What you have to do: Look through the records, and whenever a line includes the word "reader", copy it.

Items from a data source:
══════════════════════════════

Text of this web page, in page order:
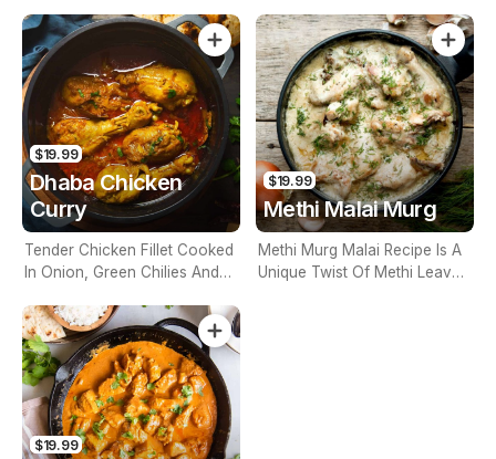
(Contains Nuts)
$19.99
Dhaba Chicken
Curry
Tender Chicken Fillet Cooked
In Onion, Green Chilies And
Nuts)
$19.99
Methi Malai Murg
Methi Murg Malai Recipe Is A
Unique Twist Of Methi Leaves
$19.99
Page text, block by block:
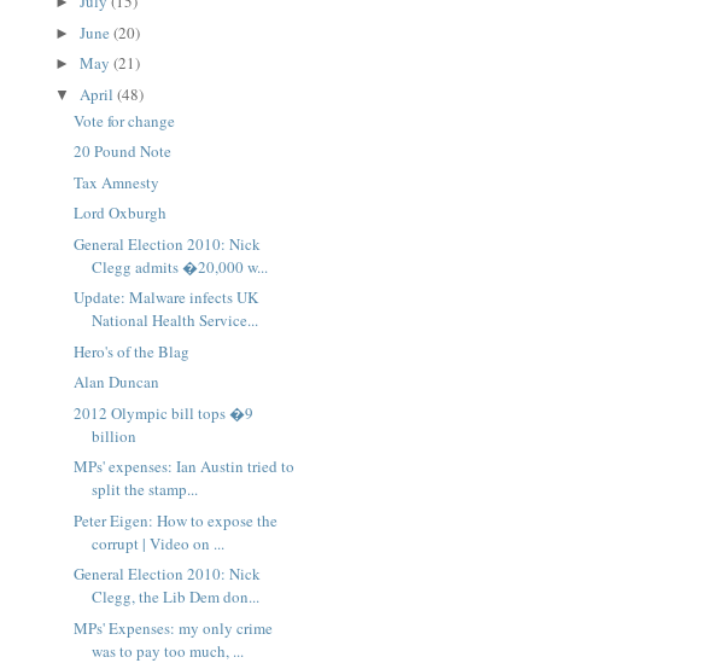
► June (20)
► May (21)
▼ April (48)
Vote for change
20 Pound Note
Tax Amnesty
Lord Oxburgh
General Election 2010: Nick
Clegg admits �20,000 w...
Update: Malware infects UK
National Health Service...
Hero's of the Blag
Alan Duncan
2012 Olympic bill tops �9
billion
MPs' expenses: Ian Austin tried to
split the stamp...
Peter Eigen: How to expose the
corrupt | Video on ...
General Election 2010: Nick
Clegg, the Lib Dem don...
MPs' Expenses: my only crime
was to pay too much, ...
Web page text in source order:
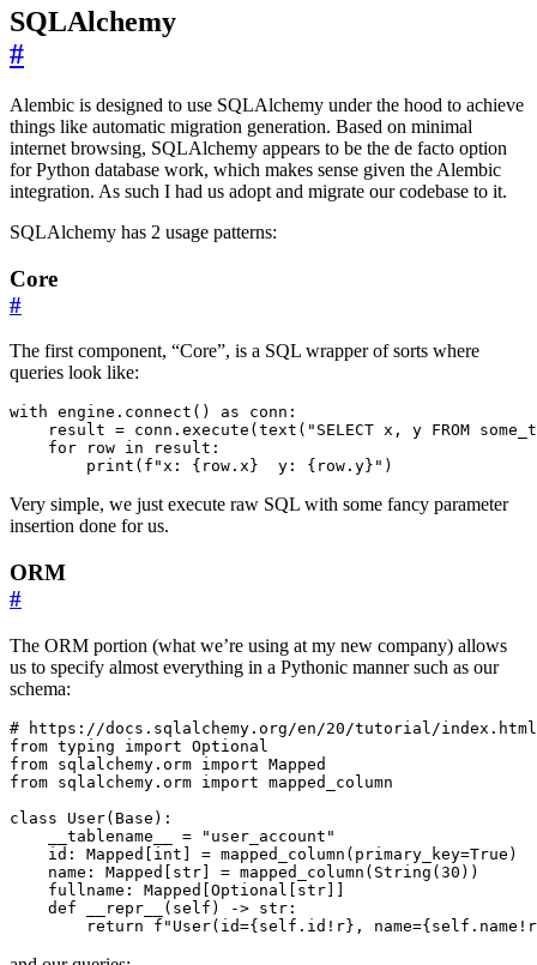
SQLAlchemy
#
Alembic is designed to use SQLAlchemy under the hood to achieve
things like automatic migration generation. Based on minimal
internet browsing, SQLAlchemy appears to be the de facto option
for Python database work, which makes sense given the Alembic
integration. As such I had us adopt and migrate our codebase to it.
SQLAlchemy has 2 usage patterns:
Core
#
The first component, “Core”, is a SQL wrapper of sorts where
queries look like:
        print(f"x: {row.x}  y: {row.y}")
Very simple, we just execute raw SQL with some fancy parameter
insertion done for us.
ORM
#
The ORM portion (what we’re using at my new company) allows
us to specify almost everything in a Pythonic manner such as our
schema:
# https://docs.sqlalchemy.org/en/20/tutorial/index.html
from typing import Optional
from sqlalchemy.orm import Mapped
from sqlalchemy.orm import mapped_column
class
User( Base ):
__tablename__
=
"user_account"
id : Mapped int = mapped_column ( primary_key=True )
name : Mapped str = mapped_column ( String ( 30 ))
fullname : Mapped Optional str
def
__repr__ ( self ) -> str :
return
f "User(id={ self . id !r} , name={ self . name
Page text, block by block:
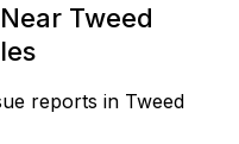
Tweed
reports in Tweed
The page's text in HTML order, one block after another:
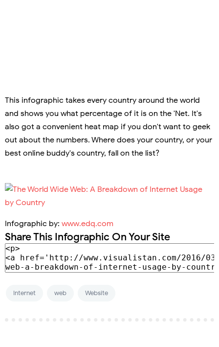
This infographic takes every country around the world
and shows you what percentage of it is on the 'Net. It's
also got a convenient heat map if you don't want to geek
out about the numbers. Where does your country, or your
best online buddy's country, fall on the list?
Infographic by: www.edq.com
Share This Infographic On Your Site
Internet web Website
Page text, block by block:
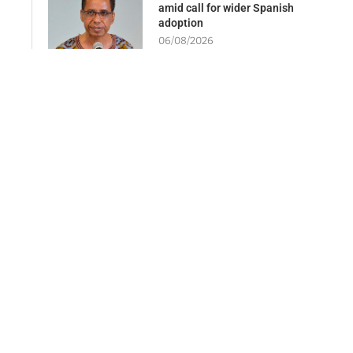
amid call for wider Spanish
adoption
06/08/2026
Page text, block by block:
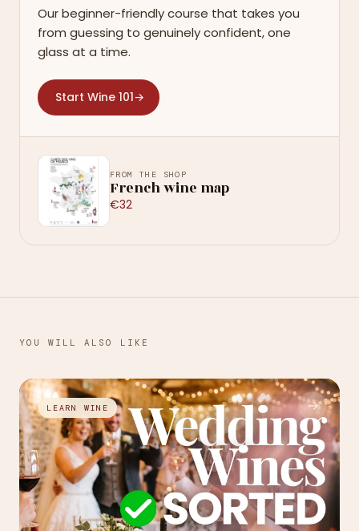
Our beginner-friendly course that takes you
from guessing to genuinely confident, one
glass at a time.
Start Wine 101→
FROM THE SHOP
French wine map
€32
YOU WILL ALSO LIKE
LEARN WINE →
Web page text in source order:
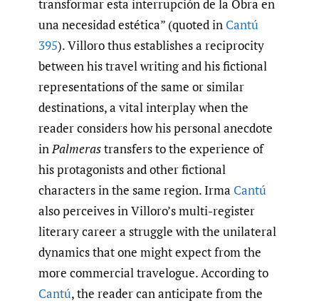
transformar esta interrupción de la Obra en
una necesidad estética” (quoted in Cantú
395). Villoro thus establishes a reciprocity
between his travel writing and his fictional
representations of the same or similar
destinations, a vital interplay when the
reader considers how his personal anecdote
inPalmerastransfers to the experience of
his protagonists and other fictional
characters in the same region. Irma Cantú
also perceives in Villoro’s multi-register
literary career a struggle with the unilateral
dynamics that one might expect from the
more commercial travelogue. According to
Cantú, the reader can anticipate from the
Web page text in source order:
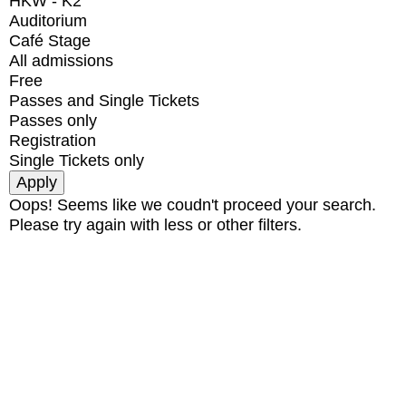
Auditorium
Café Stage
All admissions
Free
Passes and Single Tickets
Passes only
Registration
Single Tickets only
Oops! Seems like we coudn't proceed your search.
Please try again with less or other filters.
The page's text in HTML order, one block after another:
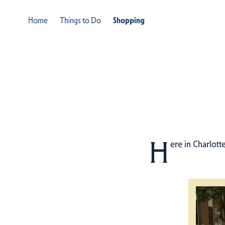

══════════════════════════════

Solution to this problem:
reader considers how his personal anecdote
Cantú, the reader can anticipate from the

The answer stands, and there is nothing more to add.